= What is needed =
All lines containing the string "women" must be copied from the entries.

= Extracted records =

>>>>

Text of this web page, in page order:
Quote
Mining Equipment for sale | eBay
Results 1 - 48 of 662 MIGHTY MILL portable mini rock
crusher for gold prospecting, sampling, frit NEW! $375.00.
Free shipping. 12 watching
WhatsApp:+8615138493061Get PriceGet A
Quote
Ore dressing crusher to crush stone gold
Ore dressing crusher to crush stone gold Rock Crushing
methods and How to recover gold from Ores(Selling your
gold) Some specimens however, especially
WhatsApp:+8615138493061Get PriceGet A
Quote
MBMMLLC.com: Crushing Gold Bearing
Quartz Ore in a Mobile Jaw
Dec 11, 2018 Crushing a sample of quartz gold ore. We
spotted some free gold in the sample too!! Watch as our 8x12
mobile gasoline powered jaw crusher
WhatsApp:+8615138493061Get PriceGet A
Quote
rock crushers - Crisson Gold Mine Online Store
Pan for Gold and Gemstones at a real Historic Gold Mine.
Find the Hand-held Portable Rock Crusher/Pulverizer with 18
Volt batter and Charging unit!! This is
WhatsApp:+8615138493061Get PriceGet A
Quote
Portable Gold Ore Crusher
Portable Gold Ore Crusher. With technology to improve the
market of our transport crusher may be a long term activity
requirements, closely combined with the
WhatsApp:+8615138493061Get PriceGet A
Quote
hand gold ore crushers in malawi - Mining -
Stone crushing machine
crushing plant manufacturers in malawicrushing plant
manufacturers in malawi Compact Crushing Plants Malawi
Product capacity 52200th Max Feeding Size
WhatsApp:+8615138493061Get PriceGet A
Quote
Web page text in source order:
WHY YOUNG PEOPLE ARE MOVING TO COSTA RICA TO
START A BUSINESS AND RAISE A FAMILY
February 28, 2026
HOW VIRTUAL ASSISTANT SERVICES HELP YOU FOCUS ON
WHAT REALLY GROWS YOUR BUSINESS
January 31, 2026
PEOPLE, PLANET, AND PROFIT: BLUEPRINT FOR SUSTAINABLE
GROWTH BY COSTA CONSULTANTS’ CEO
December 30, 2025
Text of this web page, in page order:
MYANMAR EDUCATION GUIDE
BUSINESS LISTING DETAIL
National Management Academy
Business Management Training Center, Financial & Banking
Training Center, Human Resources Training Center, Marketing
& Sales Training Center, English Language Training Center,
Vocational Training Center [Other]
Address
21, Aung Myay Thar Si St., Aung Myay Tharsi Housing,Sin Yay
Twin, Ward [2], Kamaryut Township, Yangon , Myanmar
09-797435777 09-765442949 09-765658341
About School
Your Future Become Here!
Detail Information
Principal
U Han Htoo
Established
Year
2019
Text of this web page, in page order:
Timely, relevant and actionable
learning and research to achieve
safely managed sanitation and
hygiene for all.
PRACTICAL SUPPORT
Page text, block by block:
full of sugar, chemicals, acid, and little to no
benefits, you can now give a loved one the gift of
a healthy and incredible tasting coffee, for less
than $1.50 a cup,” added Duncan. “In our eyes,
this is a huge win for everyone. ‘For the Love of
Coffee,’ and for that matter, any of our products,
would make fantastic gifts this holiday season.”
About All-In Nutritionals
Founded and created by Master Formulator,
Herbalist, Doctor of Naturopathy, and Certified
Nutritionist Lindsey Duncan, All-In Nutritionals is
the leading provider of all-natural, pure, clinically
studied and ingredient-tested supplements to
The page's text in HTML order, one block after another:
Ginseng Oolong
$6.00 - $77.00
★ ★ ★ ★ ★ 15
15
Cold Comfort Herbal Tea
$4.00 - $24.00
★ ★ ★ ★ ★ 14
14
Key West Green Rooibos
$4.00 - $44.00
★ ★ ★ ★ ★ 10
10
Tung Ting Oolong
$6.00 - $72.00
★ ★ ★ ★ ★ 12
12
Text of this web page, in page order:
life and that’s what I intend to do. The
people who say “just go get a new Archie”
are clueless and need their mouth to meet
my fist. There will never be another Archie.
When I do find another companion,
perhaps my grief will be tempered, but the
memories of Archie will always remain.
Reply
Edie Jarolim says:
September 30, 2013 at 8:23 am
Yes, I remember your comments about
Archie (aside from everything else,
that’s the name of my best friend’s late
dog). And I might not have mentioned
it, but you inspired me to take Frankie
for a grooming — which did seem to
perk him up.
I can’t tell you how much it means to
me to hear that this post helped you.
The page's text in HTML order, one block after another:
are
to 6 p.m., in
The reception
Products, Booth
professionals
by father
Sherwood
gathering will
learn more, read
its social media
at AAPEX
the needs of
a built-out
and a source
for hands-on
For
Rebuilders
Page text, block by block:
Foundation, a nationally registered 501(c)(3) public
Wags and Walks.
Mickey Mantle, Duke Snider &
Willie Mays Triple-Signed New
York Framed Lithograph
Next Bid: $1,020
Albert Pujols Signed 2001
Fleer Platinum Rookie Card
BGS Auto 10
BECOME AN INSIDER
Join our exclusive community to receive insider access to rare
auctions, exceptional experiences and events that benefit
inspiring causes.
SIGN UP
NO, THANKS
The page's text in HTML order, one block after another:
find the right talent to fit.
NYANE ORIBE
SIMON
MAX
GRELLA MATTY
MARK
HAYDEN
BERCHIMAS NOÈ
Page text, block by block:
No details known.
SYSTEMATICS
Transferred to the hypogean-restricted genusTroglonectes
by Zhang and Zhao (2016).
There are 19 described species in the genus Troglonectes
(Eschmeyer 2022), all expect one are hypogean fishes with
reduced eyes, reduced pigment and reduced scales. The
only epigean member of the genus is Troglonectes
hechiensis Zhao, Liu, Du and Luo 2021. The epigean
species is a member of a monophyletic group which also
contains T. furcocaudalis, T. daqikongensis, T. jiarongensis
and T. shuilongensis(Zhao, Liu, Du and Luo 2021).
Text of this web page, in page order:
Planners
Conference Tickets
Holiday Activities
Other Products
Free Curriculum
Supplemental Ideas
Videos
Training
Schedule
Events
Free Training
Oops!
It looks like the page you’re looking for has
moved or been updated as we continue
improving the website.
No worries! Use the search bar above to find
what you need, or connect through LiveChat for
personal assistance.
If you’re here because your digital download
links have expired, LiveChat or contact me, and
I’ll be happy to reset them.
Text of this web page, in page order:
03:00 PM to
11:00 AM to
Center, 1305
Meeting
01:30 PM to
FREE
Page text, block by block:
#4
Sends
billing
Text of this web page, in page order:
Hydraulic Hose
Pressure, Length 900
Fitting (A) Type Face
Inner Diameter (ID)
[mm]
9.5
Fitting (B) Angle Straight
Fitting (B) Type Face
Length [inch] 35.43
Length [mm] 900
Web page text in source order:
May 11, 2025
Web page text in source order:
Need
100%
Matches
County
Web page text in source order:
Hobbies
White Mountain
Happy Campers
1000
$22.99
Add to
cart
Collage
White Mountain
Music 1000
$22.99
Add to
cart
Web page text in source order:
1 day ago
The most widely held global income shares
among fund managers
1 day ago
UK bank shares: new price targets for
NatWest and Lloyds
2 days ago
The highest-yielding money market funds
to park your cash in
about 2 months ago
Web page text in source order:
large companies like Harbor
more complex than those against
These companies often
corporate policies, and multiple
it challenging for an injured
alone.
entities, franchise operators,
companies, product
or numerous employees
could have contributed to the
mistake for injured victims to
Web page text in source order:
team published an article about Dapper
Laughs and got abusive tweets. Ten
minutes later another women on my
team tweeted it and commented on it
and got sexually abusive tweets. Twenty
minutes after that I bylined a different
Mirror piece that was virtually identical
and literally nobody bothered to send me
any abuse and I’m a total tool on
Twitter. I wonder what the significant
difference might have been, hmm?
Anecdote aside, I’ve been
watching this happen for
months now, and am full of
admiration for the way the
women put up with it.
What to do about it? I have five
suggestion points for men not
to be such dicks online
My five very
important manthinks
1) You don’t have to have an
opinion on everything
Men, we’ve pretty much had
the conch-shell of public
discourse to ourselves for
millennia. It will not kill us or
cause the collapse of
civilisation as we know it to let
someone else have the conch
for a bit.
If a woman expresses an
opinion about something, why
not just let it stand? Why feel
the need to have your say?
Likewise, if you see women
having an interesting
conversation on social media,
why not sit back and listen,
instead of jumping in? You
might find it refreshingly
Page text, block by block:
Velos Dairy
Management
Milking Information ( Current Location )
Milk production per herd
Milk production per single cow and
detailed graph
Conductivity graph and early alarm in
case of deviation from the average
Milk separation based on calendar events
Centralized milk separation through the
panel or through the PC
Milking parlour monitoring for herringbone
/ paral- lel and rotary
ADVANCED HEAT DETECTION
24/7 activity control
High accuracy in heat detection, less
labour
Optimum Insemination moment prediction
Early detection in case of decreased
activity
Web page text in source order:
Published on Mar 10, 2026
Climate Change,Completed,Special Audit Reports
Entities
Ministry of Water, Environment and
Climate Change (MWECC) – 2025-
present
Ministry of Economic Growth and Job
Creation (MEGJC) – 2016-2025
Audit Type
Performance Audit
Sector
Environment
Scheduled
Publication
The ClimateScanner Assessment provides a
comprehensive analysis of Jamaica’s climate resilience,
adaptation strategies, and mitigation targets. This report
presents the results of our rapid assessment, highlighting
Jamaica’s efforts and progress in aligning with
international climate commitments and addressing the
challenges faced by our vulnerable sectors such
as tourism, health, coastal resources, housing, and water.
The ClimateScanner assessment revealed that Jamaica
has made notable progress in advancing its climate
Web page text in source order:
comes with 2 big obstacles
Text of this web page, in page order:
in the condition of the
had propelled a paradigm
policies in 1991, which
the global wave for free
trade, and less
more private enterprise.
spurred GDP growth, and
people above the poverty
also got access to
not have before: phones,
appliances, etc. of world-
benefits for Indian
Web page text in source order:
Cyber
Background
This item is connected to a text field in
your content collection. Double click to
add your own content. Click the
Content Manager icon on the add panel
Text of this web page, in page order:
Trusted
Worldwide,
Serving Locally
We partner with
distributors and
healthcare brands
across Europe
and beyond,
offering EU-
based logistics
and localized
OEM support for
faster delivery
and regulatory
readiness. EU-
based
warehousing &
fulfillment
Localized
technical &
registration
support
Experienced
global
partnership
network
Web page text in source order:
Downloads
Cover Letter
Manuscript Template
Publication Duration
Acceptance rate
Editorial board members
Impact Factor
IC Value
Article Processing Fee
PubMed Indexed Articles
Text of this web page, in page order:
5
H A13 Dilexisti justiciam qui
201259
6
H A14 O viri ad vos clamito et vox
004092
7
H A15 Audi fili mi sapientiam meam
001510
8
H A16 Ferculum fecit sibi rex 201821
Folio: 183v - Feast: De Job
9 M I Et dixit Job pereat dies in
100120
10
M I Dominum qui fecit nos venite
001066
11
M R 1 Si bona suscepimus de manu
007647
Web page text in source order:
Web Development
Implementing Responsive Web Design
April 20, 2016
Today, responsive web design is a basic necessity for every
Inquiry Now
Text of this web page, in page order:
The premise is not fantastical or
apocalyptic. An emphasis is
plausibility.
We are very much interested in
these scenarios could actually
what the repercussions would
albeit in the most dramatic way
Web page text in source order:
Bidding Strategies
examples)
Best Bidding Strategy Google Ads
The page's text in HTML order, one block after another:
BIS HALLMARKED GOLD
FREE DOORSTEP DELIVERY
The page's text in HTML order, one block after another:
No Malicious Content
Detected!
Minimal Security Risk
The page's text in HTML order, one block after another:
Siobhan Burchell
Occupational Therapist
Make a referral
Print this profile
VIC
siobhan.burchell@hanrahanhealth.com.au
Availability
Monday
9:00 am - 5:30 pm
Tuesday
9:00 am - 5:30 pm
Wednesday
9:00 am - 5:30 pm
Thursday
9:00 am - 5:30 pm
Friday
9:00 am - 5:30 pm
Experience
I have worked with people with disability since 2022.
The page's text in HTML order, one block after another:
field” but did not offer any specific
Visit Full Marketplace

<<<<

= Answer for the task =
minutes later another women on my
women put up with it.
Likewise, if you see women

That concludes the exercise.